## WHAT NEEDS TO BE DONE
Pictures aside, print all of the data below exactly as written.

[Data excerpts]

━━━

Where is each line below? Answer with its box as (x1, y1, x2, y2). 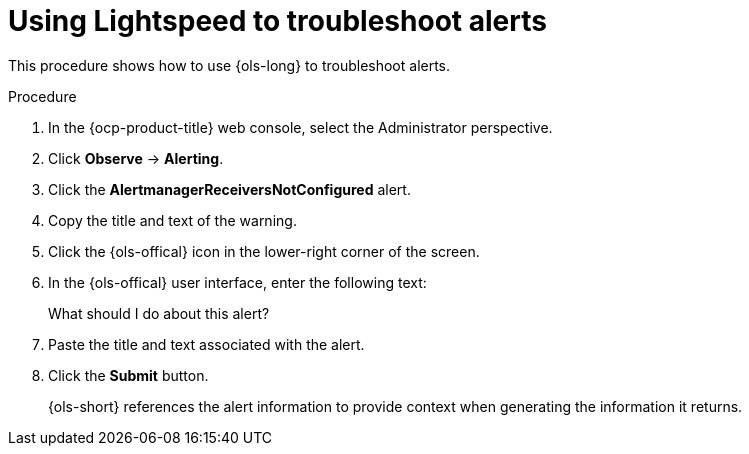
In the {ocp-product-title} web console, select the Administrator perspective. (48, 118, 553, 136)
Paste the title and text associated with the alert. (48, 335, 365, 353)
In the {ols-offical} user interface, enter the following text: (48, 273, 427, 291)
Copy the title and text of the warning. (48, 211, 297, 229)
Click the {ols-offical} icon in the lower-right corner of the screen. (48, 242, 480, 260)
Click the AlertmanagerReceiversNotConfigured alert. (48, 180, 411, 198)
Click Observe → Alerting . (48, 149, 224, 167)
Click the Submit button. (48, 366, 209, 384)

━━━

## EXPECTED OUTPUT
Where is each line below? Answer with its box as (x1, y1, x2, y2). 
In the {ocp-product-title} web console, select the Administrator perspective. (48, 118, 553, 136)
Paste the title and text associated with the alert. (48, 335, 365, 353)
In the {ols-offical} user interface, enter the following text: (48, 273, 427, 291)
Copy the title and text of the warning. (48, 211, 297, 229)
Click the {ols-offical} icon in the lower-right corner of the screen. (48, 242, 480, 260)
Click the AlertmanagerReceiversNotConfigured alert. (48, 180, 411, 198)
Click Observe → Alerting . (48, 149, 224, 167)
Click the Submit button. (48, 366, 209, 384)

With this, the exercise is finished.